Advanced Data Aggregation uses functions like transform() and apply() which allow us to perform many kinds of group operations, some very complex.  See the following program which aims to bring together in the same dataframe the following: the dataframe of origin (the one containing the data) and that obtained by the calculation of group aggregation, for example, the sum:

import pandas as pd
import numpy as np

mydataframe = pd.DataFrame({ 'color': ['white','red','green','red','green'],
                                'price1' : [5.56,4.20,1.30,0.56,2.75],
                                'price2' : [4.75,4.12,1.60,0.75,3.15]})
                               
print('\nThe original dataframe\n')
print(mydataframe,'\n')

sums = mydataframe.groupby('color').sum().add_prefix('tot_')

print(sums,'\n')
print(pd.merge(mydataframe,sums,left_on='color',right_index=True),'\n')

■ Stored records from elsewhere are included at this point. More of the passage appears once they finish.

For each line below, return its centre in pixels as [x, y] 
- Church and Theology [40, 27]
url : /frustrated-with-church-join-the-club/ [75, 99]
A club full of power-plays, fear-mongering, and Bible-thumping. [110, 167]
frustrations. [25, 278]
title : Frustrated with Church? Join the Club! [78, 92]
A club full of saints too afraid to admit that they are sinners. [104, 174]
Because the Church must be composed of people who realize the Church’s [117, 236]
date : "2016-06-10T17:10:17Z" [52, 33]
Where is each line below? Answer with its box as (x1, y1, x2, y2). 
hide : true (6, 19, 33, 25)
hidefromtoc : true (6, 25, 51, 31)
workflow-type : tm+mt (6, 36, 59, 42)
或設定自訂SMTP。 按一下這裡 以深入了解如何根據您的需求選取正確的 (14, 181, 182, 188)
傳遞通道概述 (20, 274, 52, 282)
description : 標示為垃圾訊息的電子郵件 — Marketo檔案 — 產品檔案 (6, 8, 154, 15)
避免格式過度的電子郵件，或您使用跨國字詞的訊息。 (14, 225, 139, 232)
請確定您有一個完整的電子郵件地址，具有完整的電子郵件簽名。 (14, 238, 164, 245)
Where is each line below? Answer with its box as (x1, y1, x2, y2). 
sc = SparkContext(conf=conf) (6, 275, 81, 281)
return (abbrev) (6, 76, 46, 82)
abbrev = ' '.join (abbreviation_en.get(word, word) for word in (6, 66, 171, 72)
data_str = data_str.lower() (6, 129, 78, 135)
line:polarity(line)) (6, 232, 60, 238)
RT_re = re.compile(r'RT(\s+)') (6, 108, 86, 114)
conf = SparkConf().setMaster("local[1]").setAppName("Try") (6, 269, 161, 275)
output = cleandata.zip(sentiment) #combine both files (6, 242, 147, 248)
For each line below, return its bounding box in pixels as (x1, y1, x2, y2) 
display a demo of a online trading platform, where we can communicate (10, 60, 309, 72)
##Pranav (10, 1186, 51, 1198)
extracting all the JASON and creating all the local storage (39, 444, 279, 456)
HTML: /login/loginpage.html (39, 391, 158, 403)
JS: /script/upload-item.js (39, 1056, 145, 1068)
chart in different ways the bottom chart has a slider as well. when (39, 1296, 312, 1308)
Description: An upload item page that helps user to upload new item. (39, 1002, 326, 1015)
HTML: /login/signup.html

print(mydataframe.groupby('color').transform(np.sum).add_prefix('tot_'),'\n')


The output of the program is shown below:

The original dataframe

   color  price1  price2
0  white    5.56    4.75
1    red    4.20    4.12
2  green    1.30    1.60
3    red    0.56    0.75
4  green    2.75    3.15

       tot_price1  tot_price2
color
green        4.05        4.75
red          4.76        4.87
white        5.56        4.75

   color  price1  price2  tot_price1  tot_price2
0  white    5.56    4.75        5.56        4.75
1    red    4.20    4.12        4.76        4.87
3    red    0.56    0.75        4.76        4.87
2  green    1.30    1.60        4.05        4.75
4  green    2.75    3.15        4.05        4.75

   tot_price1  tot_price2
0        5.56        4.75
1        4.76        4.87
2        4.05        4.75
3        4.76        4.87
4        4.05        4.75

------------------
(program exited with code: 0)

Press any key to continue . . .


As seen in the output, using the merge() can add the results of the aggregation in each line of the
dataframe to start. This can also be achieved by using transform(). This function performs aggregation as we have seen before, but at the same time shows the values calculated based on the key value on each line of the dataframe to start.

The transform() method is a more specialized function that has very specific requirements: the function passed as an argument must produce a single scalar value (aggregation) to be broadcasted.


The method to cover more general GroupBy is applicable to apply(). This method applies in its entirety the split-apply-combine scheme. In fact, this function divides the object into parts in order to be manipulated, invokes the passage of functions on each piece, and then tries to chain together the various parts. See the following program:

import pandas as pd
import numpy as np

mydataframe = pd.DataFrame({ 'color': ['white','black','white','white','black','black'],
                                'status':['up','up','down','down','down','up'],
                                'value1':[12.33,14.55,22.34,27.84,23.40,18.33],
                                'value2':[11.23,31.80,29.99,31.18,18.25,22.44]})                              
                              
                              
print('\nThe original dataframe\n')
print(mydataframe,'\n')

print(mydataframe.groupby(['color','status']).apply( lambda x: x.max()),'\n')
reindex = {0: 'first',1: 'second',2: 'third',3: 'fourth',4: 'fifth'}
recolumn = {'item':'object','price': 'value'}
print(mydataframe.rename(index=reindex, columns=recolumn),'\n')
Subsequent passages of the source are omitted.